EXERCISE GOAL | Identify all lines in the data containing the string "Merge". Copy them out.

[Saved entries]

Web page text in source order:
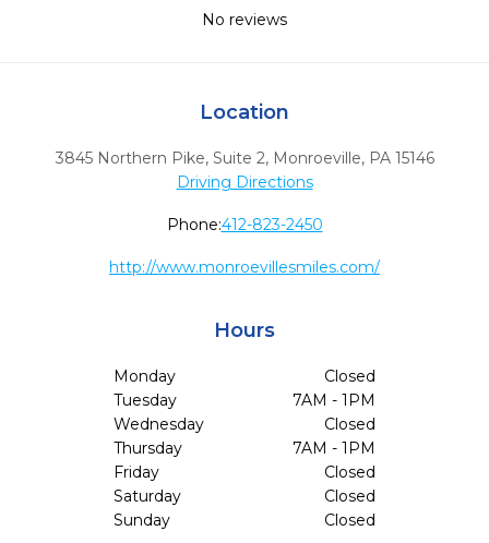
No reviews
Location
3845 Northern Pike, Suite 2, Monroeville, PA 15146
Driving Directions
Phone:412-823-2450
http://www.monroevillesmiles.com/
Hours
Monday
Closed
Tuesday
7AM - 1PM
Wednesday
Closed
Thursday
7AM - 1PM
Friday
Closed
Saturday
Closed
Sunday
Closed
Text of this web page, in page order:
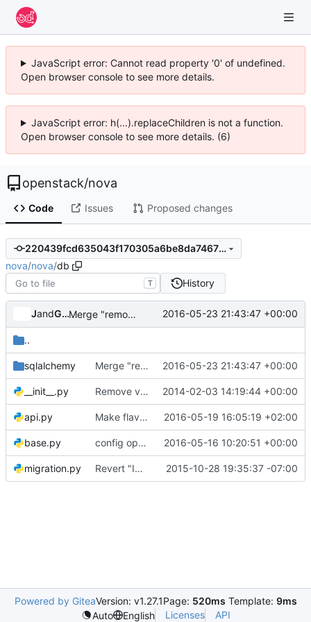
JavaScript error: Cannot read property '0' of undefined.
Open browser console to see more details.
JavaScript error: h(...).replaceChildren is not a function.
Open browser console to see more details. (6)
openstack/nova
Code Issues Proposed changes
220439fcd635043f170305a6be8da74673fc6f25
nova/nova/db
T History
Jenkins
and Gerrit Code Review Merge "remove db2 support from tree" 2016-05-23 21:43:47 +00:00
..
sqlalchemy Merge "remove db2 support from tree" 2016-05-23 21:43:47 +00:00
__init__.py Remove vi modelines 2014-02-03 14:19:44 +00:00
api.py Make flavor-manage api call destroy with Flavor object 2016-05-19 16:05:19 +02:00
base.py config options: centralize section "database" + "api_database" 2016-05-16 10:20:51 +00:00
migration.py Revert "Implement online schema migrations" 2015-10-28 19:35:37 -07:00
Powered by GiteaVersion: v1.27.1Page: 520ms Template: 9ms
Auto
English Licenses API

TASK ANSWER |
and Gerrit Code Review Merge "remove db2 support from tree" 2016-05-23 21:43:47 +00:00
sqlalchemy Merge "remove db2 support from tree" 2016-05-23 21:43:47 +00:00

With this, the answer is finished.